*** Exercise materials ***

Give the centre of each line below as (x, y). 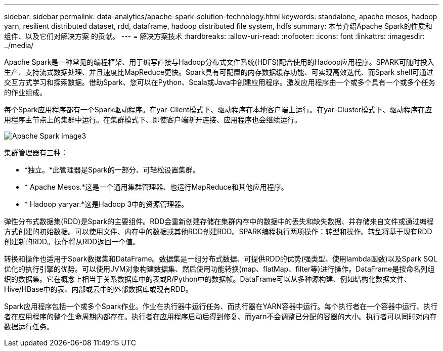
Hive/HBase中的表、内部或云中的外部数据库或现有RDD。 (98, 289)
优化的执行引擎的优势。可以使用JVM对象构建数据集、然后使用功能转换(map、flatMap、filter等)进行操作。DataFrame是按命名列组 (219, 269)
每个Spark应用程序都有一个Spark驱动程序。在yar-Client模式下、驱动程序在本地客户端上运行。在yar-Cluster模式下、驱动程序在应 (218, 109)
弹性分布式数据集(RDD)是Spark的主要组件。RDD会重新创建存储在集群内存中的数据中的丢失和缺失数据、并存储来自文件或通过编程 (219, 221)
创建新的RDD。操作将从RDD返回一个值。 (72, 242)
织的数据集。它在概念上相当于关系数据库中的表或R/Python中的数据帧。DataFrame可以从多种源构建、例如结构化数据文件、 (208, 279)
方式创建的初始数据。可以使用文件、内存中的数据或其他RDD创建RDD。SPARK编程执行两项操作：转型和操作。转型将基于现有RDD (218, 231)
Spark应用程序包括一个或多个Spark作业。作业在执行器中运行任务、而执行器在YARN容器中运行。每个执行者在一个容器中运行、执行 (221, 306)

*** End of Exercise materials ***

**Instructions for the task**
The answer must be the lines above, word for word, from the first one through the line with "创建新的RDD。操作将从RDD返回一个值。 (72, 242)", pictures excluded.

**Exercise result**
Give the centre of each line below as (x, y). 
Hive/HBase中的表、内部或云中的外部数据库或现有RDD。 (98, 289)
优化的执行引擎的优势。可以使用JVM对象构建数据集、然后使用功能转换(map、flatMap、filter等)进行操作。DataFrame是按命名列组 (219, 269)
每个Spark应用程序都有一个Spark驱动程序。在yar-Client模式下、驱动程序在本地客户端上运行。在yar-Cluster模式下、驱动程序在应 (218, 109)
弹性分布式数据集(RDD)是Spark的主要组件。RDD会重新创建存储在集群内存中的数据中的丢失和缺失数据、并存储来自文件或通过编程 (219, 221)
创建新的RDD。操作将从RDD返回一个值。 (72, 242)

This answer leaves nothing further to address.